That’s pretty spot on. Someone @ Debra Messing.
Yeezy has talked about running for president for a number of years, and, much like his orange American idol, he refused to leave it at just that. Kanye, in his bid for “The West Wing” has attempted to enter the ballot in a number of states. Early reports indicated that high-ranking Republicans were aiding Kanye’s entry into the race and that Yeezy met with a senior official at the White House, Jared Kushner, shortly before that in August 2020.
Considering Yeezy’s outspoken, and nauseating, support of the incompetent nincompoop currently sitting the Oval Office, Kanye’s support from members of the Republican Party could be considered baffling. However, many people, including Debra Messing, reacted to the news of Kanye’s somewhat real run for president as a means to split the sizable following Biden has with Black voters and prove an advantage to Trump.
Black voters face a good deal of condescension. As a major portion of the voting bloc, political commentators devote a good deal of energy into deciphering, analyzing and criticizing the behavior of Black American voters. Oftentimes, these majority-white pundits posit insulting and patronizing generalizations of Black voters, oftentimes posturing as if they know what is best for Black Americans. This sort of underestimation of Black voters is not limited to professional commentators; it is mainstreamed into the beliefs of our popular leaders. Earlier in 2020, Michelle Obama’s Netflix documentary, Becoming revealed that in the wake of Trump’s 2016 election, she was disappointed in the lack of voter turnout amongst the Black community saying, “So the day I left the White House and I write about how painful it was to sit on that [inauguration] stage. A lot of our folks didn’t vote. It was almost like a slap in the face.” While Black votership did drop in 2016, it was somewhat in line with Black voter participation in 2004, returning to the level before the historic participation in 2008 and 2012. Additionally, Michelle Obama gave little consideration to the systemic barriers Black voters face, especially when compared to their white peers. Nor did she account for the disillusionment Black people experience with regards to politics, , feeling that very little changes in their day to day lives no matter which party is in power. Even in the face of those barriers, Black people historically have the second highest voter participation rates behind white people, with the exception being the momentous 2012 election year when Black voter participation surpassed white votership. In 2016, 65.3% of white people reported casting their ballots, while 59.6% of Black voters reported the same.
Michelle Obama at the 2020 Democratic National Convention also suggested that voters should avoid candidates like Yeezy saying, “This is not the time … to play games with candidates who have no chance of winning."
Political commentators at times use the term “identity politics” in a derogatory manner. Of course, the notion of representation is not all-encompassing, otherwise there would be no pushback at Kamala Harris’ prosecutorial record, and all the Black folk would be heading to the polls to cast their votes for the mind that gave us The Life Of Pablo. Still, it’s important that we’re empowered by representation, and all the more important that Black people feel that they will have representatives that are cognizant of the way policies affect Black people and begin doing the work of unraveling this ugly dark twisted society our system has shaped. A brown face simply occupying White House hasn’t and won’t accomplished all that we need to change about this country.
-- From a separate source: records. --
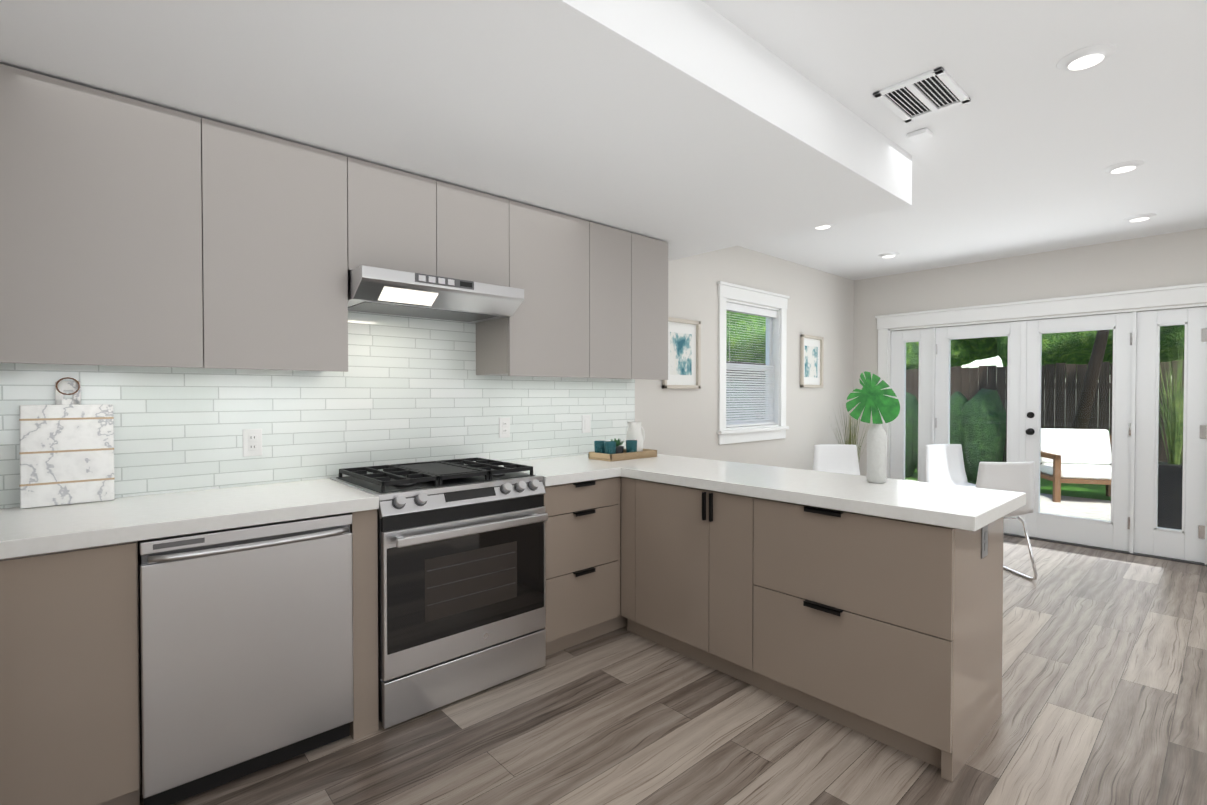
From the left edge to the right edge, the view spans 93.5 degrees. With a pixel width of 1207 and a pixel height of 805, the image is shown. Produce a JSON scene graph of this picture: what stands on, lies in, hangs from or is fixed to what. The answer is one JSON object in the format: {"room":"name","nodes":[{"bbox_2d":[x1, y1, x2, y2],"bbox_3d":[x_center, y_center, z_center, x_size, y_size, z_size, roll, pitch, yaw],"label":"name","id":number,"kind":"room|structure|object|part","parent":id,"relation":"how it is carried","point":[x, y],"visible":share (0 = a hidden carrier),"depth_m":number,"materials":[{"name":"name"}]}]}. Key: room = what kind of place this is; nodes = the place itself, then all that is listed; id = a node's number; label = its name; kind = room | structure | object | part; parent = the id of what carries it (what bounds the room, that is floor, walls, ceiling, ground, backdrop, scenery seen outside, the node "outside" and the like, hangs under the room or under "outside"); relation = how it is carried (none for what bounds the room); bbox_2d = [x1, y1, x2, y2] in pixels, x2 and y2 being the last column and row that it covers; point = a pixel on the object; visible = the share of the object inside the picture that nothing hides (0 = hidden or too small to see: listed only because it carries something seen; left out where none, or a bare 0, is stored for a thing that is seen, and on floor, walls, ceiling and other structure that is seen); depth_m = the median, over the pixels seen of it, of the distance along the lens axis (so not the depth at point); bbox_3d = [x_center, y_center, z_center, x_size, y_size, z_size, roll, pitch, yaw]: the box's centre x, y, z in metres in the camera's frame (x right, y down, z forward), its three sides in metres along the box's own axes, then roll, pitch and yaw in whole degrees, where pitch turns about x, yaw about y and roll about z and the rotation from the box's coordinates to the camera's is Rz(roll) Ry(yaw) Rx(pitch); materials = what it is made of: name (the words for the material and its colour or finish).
{"room":"kitchen","nodes":[
{"label":"kitchen","id":0,"kind":"room"},
{"bbox_2d":[328,246,855,478],"bbox_3d":[0.081,-0.035,3.984,7.410,2.570,0.140,-1,1,-42],"label":"wall","id":1,"kind":"structure","parent":0,"point":[838,313],"depth_m":5.11,"materials":[{"name":"white paint"}]},
{"bbox_2d":[0,64,207,367],"bbox_3d":[-1.750,-0.579,1.997,0.519,0.884,0.348,-1,1,-42],"label":"upper cabinet","id":2,"kind":"object","parent":1,"relation":"attached to","point":[133,232],"depth_m":1.86,"materials":[{"name":"grey"}]},
{"bbox_2d":[208,119,351,371],"bbox_3d":[-1.371,-0.584,2.338,0.501,0.884,0.348,-1,1,-42],"label":"upper cabinet","id":3,"kind":"object","parent":1,"relation":"attached to","point":[280,210],"depth_m":2.20,"materials":[{"name":"grey"}]},
{"bbox_2d":[0,311,634,508],"bbox_3d":[-1.149,-0.107,2.773,3.678,0.920,0.008,-1,1,-42],"label":"backsplash","id":4,"kind":"structure","parent":1,"relation":"attached to","point":[403,389],"depth_m":2.67,"materials":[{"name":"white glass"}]},
{"bbox_2d":[243,429,261,456],"bbox_3d":[-1.509,0.172,2.443,0.072,0.116,0.008,-1,1,-42],"label":"electrical outlet","id":5,"kind":"object","parent":4,"relation":"attached to","point":[252,442],"visible":1,"depth_m":2.44,"materials":[{"name":"white plastic"}]},
{"bbox_2d":[499,417,509,437],"bbox_3d":[-0.572,0.145,3.285,0.072,0.116,0.008,-1,1,-42],"label":"electrical outlet","id":6,"kind":"object","parent":4,"relation":"attached to","point":[504,427],"visible":1,"depth_m":3.28,"materials":[{"name":"white plastic"}]},
{"bbox_2d":[582,415,590,432],"bbox_3d":[-0.111,0.140,3.700,0.072,0.116,0.008,-1,1,-42],"label":"outlet","id":7,"kind":"object","parent":4,"relation":"attached to","point":[586,423],"visible":1,"depth_m":3.69,"materials":[{"name":"white plastic"}]},
{"bbox_2d":[352,158,439,275],"bbox_3d":[-1.038,-0.798,2.635,0.395,0.463,0.348,-1,1,-42],"label":"upper cabinet","id":8,"kind":"object","parent":1,"relation":"attached to","point":[396,213],"depth_m":2.51,"materials":[{"name":"grey wood"}]},
{"bbox_2d":[348,265,523,322],"bbox_3d":[-0.838,-0.494,2.712,0.778,0.125,0.487,-1,1,-42],"label":"range hood","id":9,"kind":"object","parent":8,"relation":"attached to","point":[376,290],"visible":0.98,"depth_m":2.56,"materials":[{"name":"silver metal"}]},
{"bbox_2d":[440,182,511,286],"bbox_3d":[-0.744,-0.802,2.899,0.395,0.463,0.348,-1,1,-42],"label":"upper cabinet","id":10,"kind":"object","parent":1,"relation":"attached to","point":[476,227],"depth_m":2.77,"materials":[{"name":"grey"}]},
{"bbox_2d":[476,201,591,377],"bbox_3d":[-0.397,-0.596,3.215,0.540,0.884,0.348,-1,1,-42],"label":"upper cabinet","id":11,"kind":"object","parent":1,"relation":"attached to","point":[549,334],"depth_m":3.07,"materials":[{"name":"grey"}]},
{"bbox_2d":[592,222,635,378],"bbox_3d":[-0.070,-0.600,3.509,0.340,0.884,0.348,-1,1,-42],"label":"upper cabinet","id":12,"kind":"object","parent":1,"relation":"attached to","point":[613,249],"depth_m":3.39,"materials":[{"name":"grey wood"}]},
{"bbox_2d":[636,234,667,379],"bbox_3d":[0.183,-0.604,3.736,0.340,0.884,0.348,-1,1,-42],"label":"upper cabinet","id":13,"kind":"object","parent":1,"relation":"attached to","point":[651,254],"depth_m":3.61,"materials":[{"name":"grey"}]},
{"bbox_2d":[662,317,700,388],"bbox_3d":[0.597,-0.369,4.326,0.420,0.530,0.030,-1,1,-42],"label":"picture frame","id":14,"kind":"object","parent":1,"relation":"attached to","point":[684,353],"visible":0.79,"depth_m":4.35,"materials":[{"name":"white"}]},
{"bbox_2d":[717,281,789,444],"bbox_3d":[1.289,-0.326,5.037,1.074,1.333,0.185,-1,1,-42],"label":"window","id":15,"kind":"structure","parent":1,"relation":"in","point":[727,291],"depth_m":5.06,"materials":[{"name":"white"}]},
{"bbox_3d":[1.259,-0.320,5.071,0.828,1.058,0.035,-1,1,-42],"label":"window sash","id":16,"kind":"part","parent":15,"relation":"part of","materials":[{"name":"glass"}]},
{"bbox_2d":[726,302,776,426],"bbox_3d":[1.293,-0.321,5.034,0.820,1.052,0.045,-1,1,-42],"label":"window blinds","id":17,"kind":"object","parent":15,"relation":"attached to","point":[748,310],"visible":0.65,"depth_m":5.03,"materials":[{"name":"white plastic"}]},
{"bbox_2d":[800,334,823,387],"bbox_3d":[2.076,-0.406,5.657,0.420,0.515,0.030,-1,1,-42],"label":"picture frame","id":18,"kind":"object","parent":1,"relation":"attached to","point":[811,359],"visible":1,"depth_m":5.66,"materials":[{"name":"white"}]},
{"bbox_2d":[140,535,1206,804],"bbox_3d":[1.958,1.310,1.918,7.410,0.060,5.750,-1,1,-42],"label":"floor","id":19,"kind":"structure","parent":0,"point":[1104,677],"depth_m":2.18,"materials":[{"name":"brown wood"}]},
{"bbox_2d":[0,541,139,804],"bbox_3d":[-1.768,0.848,1.820,0.408,0.868,0.618,-1,1,-42],"label":"base cabinet","id":20,"kind":"object","parent":19,"relation":"on","point":[70,709],"depth_m":1.62,"materials":[{"name":"beige"}]},
{"bbox_2d":[0,478,378,558],"bbox_3d":[-1.478,0.387,2.059,1.084,0.048,0.641,-1,1,-42],"label":"countertop","id":21,"kind":"structure","parent":20,"relation":"on","point":[37,530],"depth_m":1.86,"materials":[{"name":"white stone"}]},
{"bbox_2d":[19,377,114,508],"bbox_3d":[-1.917,0.136,2.036,0.246,0.452,0.061,-1,1,-42],"label":"cutting board","id":22,"kind":"object","parent":21,"relation":"on","point":[66,452],"visible":0.94,"depth_m":2.03,"materials":[{"name":"stone"}]},
{"bbox_2d":[138,513,353,804],"bbox_3d":[-1.345,0.847,2.120,0.616,0.860,0.621,-1,1,-42],"label":"dishwasher","id":23,"kind":"object","parent":19,"relation":"on","point":[245,650],"visible":1,"depth_m":1.89,"materials":[{"name":"silver metal"}]},
{"bbox_2d":[330,457,547,728],"bbox_3d":[-0.753,0.789,2.659,0.780,0.960,0.703,-1,1,-42],"label":"range","id":24,"kind":"object","parent":19,"relation":"on","point":[461,581],"visible":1,"depth_m":2.41,"materials":[{"name":"silver metal"}]},
{"bbox_2d":[544,477,619,655],"bbox_3d":[-0.305,0.829,3.136,0.515,0.868,0.618,-1,1,-42],"label":"base cabinet","id":25,"kind":"object","parent":19,"relation":"on","point":[582,526],"depth_m":2.90,"materials":[{"name":"beige"}]},
{"bbox_2d":[620,476,707,665],"bbox_3d":[0.509,0.830,3.068,0.636,0.868,0.612,-1,1,-42],"label":"base cabinet","id":26,"kind":"object","parent":19,"relation":"on","point":[664,527],"depth_m":2.84,"materials":[{"name":"beige"}]},
{"bbox_2d":[500,454,1025,530],"bbox_3d":[0.491,0.377,2.727,1.161,0.048,2.283,-1,1,-42],"label":"countertop","id":27,"kind":"structure","parent":26,"relation":"on","point":[962,507],"depth_m":2.45,"materials":[{"name":"white stone"}]},
{"bbox_2d":[589,449,656,461],"bbox_3d":[0.124,0.321,3.516,0.400,0.042,0.200,-1,1,-42],"label":"woven tray","id":28,"kind":"object","parent":27,"relation":"on","point":[644,453],"visible":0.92,"depth_m":3.42,"materials":[{"name":"wood"}]},
{"bbox_2d":[594,441,604,453],"bbox_3d":[-0.021,0.283,3.452,0.072,0.098,0.072,-1,1,-42],"label":"tumbler","id":29,"kind":"object","parent":28,"relation":"on","point":[598,446],"visible":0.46,"depth_m":3.42,"materials":[{"name":"teal glass"}]},
{"bbox_2d":[604,441,615,453],"bbox_3d":[0.040,0.284,3.400,0.072,0.098,0.072,-1,1,-42],"label":"tumbler","id":30,"kind":"object","parent":28,"relation":"on","point":[609,447],"visible":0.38,"depth_m":3.37,"materials":[{"name":"teal glass"}]},
{"bbox_2d":[610,438,623,453],"bbox_3d":[0.089,0.275,3.489,0.117,0.113,0.105,-1,1,-42],"label":"succulent pot","id":31,"kind":"object","parent":28,"relation":"on","point":[619,449],"visible":0.5,"depth_m":3.46,"materials":[{"name":"grey"}]},
{"bbox_2d":[626,440,636,452],"bbox_3d":[0.172,0.282,3.492,0.072,0.098,0.072,-1,1,-42],"label":"tumbler","id":32,"kind":"object","parent":28,"relation":"on","point":[631,445],"visible":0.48,"depth_m":3.46,"materials":[{"name":"teal glass"}]},
{"bbox_2d":[626,422,644,451],"bbox_3d":[0.208,0.223,3.631,0.162,0.212,0.112,-1,1,-42],"label":"pitcher","id":33,"kind":"object","parent":28,"relation":"on","point":[634,432],"visible":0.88,"depth_m":3.58,"materials":[{"name":"white ceramic"}]},
{"bbox_2d":[846,371,899,482],"bbox_3d":[1.210,0.107,2.539,0.222,0.497,0.156,-1,1,-42],"label":"vase","id":34,"kind":"object","parent":27,"relation":"on","point":[873,399],"visible":1,"depth_m":2.52,"materials":[{"name":"white ceramic"}]},
{"bbox_2d":[708,490,747,682],"bbox_3d":[0.798,0.835,2.758,0.620,0.868,0.236,-1,1,-42],"label":"base cabinet","id":35,"kind":"object","parent":19,"relation":"on","point":[727,512],"depth_m":2.56,"materials":[{"name":"beige wood"}]},
{"bbox_2d":[813,444,859,474],"bbox_3d":[2.162,0.814,5.123,0.450,0.837,0.469,0,1,1],"label":"chair","id":36,"kind":"object","parent":19,"relation":"on","point":[838,458],"visible":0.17,"depth_m":5.32,"materials":[{"name":"white plastic"}]},
{"bbox_2d":[833,403,870,458],"bbox_3d":[2.504,0.576,5.743,0.448,1.298,0.448,-1,1,-42],"label":"floor plant","id":37,"kind":"object","parent":19,"relation":"on","point":[851,426],"visible":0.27,"depth_m":5.69,"materials":[{"name":"green plant"}]},
{"bbox_2d":[748,496,1003,781],"bbox_3d":[1.136,0.840,2.387,0.625,0.868,0.767,-1,1,-42],"label":"base cabinet","id":38,"kind":"object","parent":19,"relation":"on","point":[886,630],"depth_m":2.12,"materials":[{"name":"beige"}]},
{"bbox_2d":[981,525,987,557],"bbox_3d":[1.427,0.520,2.123,0.070,0.115,0.006,-1,1,-42],"label":"outlet","id":39,"kind":"object","parent":38,"relation":"attached to","point":[984,548],"visible":0.9,"depth_m":2.12,"materials":[{"name":"grey metal"}]},
{"bbox_2d":[925,444,975,486],"bbox_3d":[3.228,0.814,5.152,0.450,0.837,0.469,0,1,-12],"label":"chair","id":40,"kind":"object","parent":19,"relation":"on","point":[944,463],"visible":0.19,"depth_m":5.34,"materials":[{"name":"white plastic"}]},
{"bbox_2d":[975,461,1037,579],"bbox_3d":[2.812,0.828,4.161,0.450,0.837,0.469,0,1,-2],"label":"chair","id":41,"kind":"object","parent":19,"relation":"on","point":[1013,476],"visible":0.4,"depth_m":3.95,"materials":[{"name":"white plastic"}]},
{"bbox_2d":[702,0,1206,279],"bbox_3d":[1.958,-1.350,1.880,7.410,0.120,5.750,-1,1,-42],"label":"ceiling","id":42,"kind":"structure","parent":0,"point":[1023,148],"depth_m":2.59,"materials":[{"name":"white paint"}]},
{"bbox_2d":[0,0,911,260],"bbox_3d":[-0.443,-1.165,2.271,4.080,0.260,1.680,-1,1,-42],"label":"soffit ceiling","id":43,"kind":"structure","parent":42,"relation":"attached to","point":[685,128],"depth_m":1.95,"materials":[{"name":"white paint"}]},
{"bbox_2d":[815,223,834,228],"bbox_3d":[1.636,-1.314,4.235,0.172,0.018,0.172,-1,1,-42],"label":"recessed light","id":44,"kind":"object","parent":42,"relation":"in","point":[826,226],"visible":0.54,"depth_m":4.23,"materials":[{"name":"white plastic"}]},
{"bbox_2d":[878,252,898,257],"bbox_3d":[2.575,-1.327,5.134,0.172,0.018,0.172,-1,1,-42],"label":"recessed light","id":45,"kind":"object","parent":42,"relation":"in","point":[888,255],"visible":1,"depth_m":5.10,"materials":[{"name":"white plastic"}]},
{"bbox_2d":[907,128,932,142],"bbox_3d":[1.529,-1.291,2.747,0.090,0.022,0.090,-1,1,-42],"label":"smoke detector","id":46,"kind":"object","parent":42,"relation":"attached to","point":[919,135],"visible":1,"depth_m":2.73,"materials":[{"name":"white plastic"}]},
{"bbox_2d":[873,66,970,122],"bbox_3d":[1.348,-1.291,2.402,0.360,0.012,0.260,-1,1,-42],"label":"ceiling vent","id":47,"kind":"object","parent":42,"relation":"in","point":[939,89],"visible":1,"depth_m":2.39,"materials":[{"name":"white plastic"}]},
{"bbox_2d":[1056,43,1116,70],"bbox_3d":[1.808,-1.284,2.130,0.172,0.018,0.172,-1,1,-42],"label":"recessed light","id":48,"kind":"object","parent":42,"relation":"in","point":[1086,57],"visible":1,"depth_m":2.11,"materials":[{"name":"white plastic"}]},
{"bbox_2d":[1103,160,1144,172],"bbox_3d":[2.881,-1.299,3.150,0.172,0.018,0.172,-1,1,-42],"label":"recessed light","id":49,"kind":"object","parent":42,"relation":"in","point":[1126,166],"visible":1,"depth_m":3.12,"materials":[{"name":"white plastic"}]},
{"bbox_2d":[1123,213,1155,221],"bbox_3d":[3.821,-1.312,4.049,0.172,0.018,0.172,-1,1,-42],"label":"recessed light","id":50,"kind":"object","parent":42,"relation":"in","point":[1139,217],"visible":1,"depth_m":4.02,"materials":[{"name":"white plastic"}]},
{"bbox_2d":[856,228,1206,475],"bbox_3d":[4.666,-0.039,4.324,0.140,2.570,5.430,-1,1,-42],"label":"wall","id":51,"kind":"structure","parent":0,"point":[1177,258],"depth_m":5.13,"materials":[{"name":"white paint"}]},
{"bbox_2d":[875,283,1206,565],"bbox_3d":[3.845,0.159,5.209,0.180,2.151,2.590,-1,1,-42],"label":"door frame","id":52,"kind":"structure","parent":51,"relation":"attached to","point":[1166,297],"depth_m":5.02,"materials":[{"name":"white wood"}]},
{"bbox_2d":[890,306,1206,562],"bbox_3d":[3.832,0.237,5.191,0.144,1.968,2.320,-1,1,-42],"label":"doors","id":53,"kind":"structure","parent":51,"relation":"in","point":[1131,526],"depth_m":4.72,"materials":[{"name":"white"}]},
{"label":"outside","id":54,"kind":"structure","parent":0,"visible":0},
{"bbox_2d":[905,426,1110,520],"bbox_3d":[7.678,1.212,10.921,33.680,0.080,34.000,-1,1,-42],"label":"ground","id":55,"kind":"structure","parent":54,"point":[1047,502],"depth_m":7.11,"materials":[{"name":"concrete"}]},
{"bbox_2d":[726,380,756,419],"bbox_3d":[0.344,0.414,6.096,4.404,1.925,0.657,-1,1,-42],"label":"window","id":56,"kind":"structure","parent":55,"relation":"on","point":[738,402],"depth_m":7.06,"materials":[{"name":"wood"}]},
{"bbox_2d":[726,311,765,362],"bbox_3d":[2.060,-1.225,10.812,4.742,4.816,2.901,-1,1,-42],"label":"tree","id":57,"kind":"object","parent":55,"relation":"on","point":[742,344],"depth_m":9.41,"materials":[{"name":"green plant"}]},
{"bbox_2d":[906,339,975,369],"bbox_3d":[6.340,-0.970,14.120,3.524,4.212,5.182,-1,1,-42],"label":"tree","id":58,"kind":"object","parent":55,"relation":"on","point":[960,344],"depth_m":11.93,"materials":[{"name":"green plant"}]},
{"bbox_2d":[726,360,1183,462],"bbox_3d":[6.699,0.307,6.712,5.470,1.870,17.074,-1,1,-42],"label":"fence","id":59,"kind":"object","parent":55,"relation":"on","point":[1062,394],"depth_m":9.55,"materials":[{"name":"brown wood"}]},
{"bbox_2d":[905,388,1005,481],"bbox_3d":[5.034,0.512,9.142,0.760,1.554,2.406,-1,1,-42],"label":"hedge","id":60,"kind":"object","parent":55,"relation":"on","point":[978,455],"depth_m":8.34,"materials":[{"name":"green plant"}]},
{"bbox_2d":[965,325,1184,377],"bbox_3d":[10.074,-1.738,10.629,3.820,5.847,8.079,-1,1,-42],"label":"tree","id":61,"kind":"object","parent":55,"relation":"on","point":[1086,347],"depth_m":10.31,"materials":[{"name":"green plant"}]},
{"bbox_2d":[1040,428,1111,502],"bbox_3d":[6.099,0.787,7.217,0.920,0.873,0.750,0,1,16],"label":"lounge chair","id":62,"kind":"object","parent":55,"relation":"on","point":[1051,449],"depth_m":7.34,"materials":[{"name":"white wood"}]},
{"bbox_2d":[1072,330,1109,428],"bbox_3d":[6.601,-0.910,7.660,3.070,4.342,3.685,-1,1,-42],"label":"tree","id":63,"kind":"object","parent":55,"relation":"on","point":[1084,407],"depth_m":8.14,"materials":[{"name":"brown plant"}]},
{"bbox_2d":[1157,345,1183,529],"bbox_3d":[5.633,0.278,5.588,0.584,1.938,0.678,-1,1,-42],"label":"potted plant","id":64,"kind":"object","parent":55,"relation":"on","point":[1175,466],"depth_m":5.55,"materials":[{"name":"black"}]}
]}
In fact, the assumption that Black people would redirect their support to Kanye is measuredly incorrect. Kanye currently has only two percent of support from Black voters, and his participation in the race hasn’t affected Biden’s numbers, but it has caused Trump’s poll numbers to drop. Apparently. it’s not Black Biden supporters giving the college dropout some political traction, it’s white voters, likely people like that one USC bro who won College Jeopardy! or space bro Elon Musk. Chance might also vote for him, but we’ve seen time and time again Chance’s idolization of Yeezy makes him do some foolish stuff. Black voters are not Chance, we have hit no intros with Kanye, and we refuse to let their next collab be a remix of “Hail to the Chief.”
Kanye, as a candidate is a trainwreck (see TimesKanye.com). Black people know better; to assume that Black people would cast their votes in favor of someone, especially someone as flawed and regressive for Black people as Kanye West, on the basis of their race is a denigration of the intellect and behavior of Black Americans.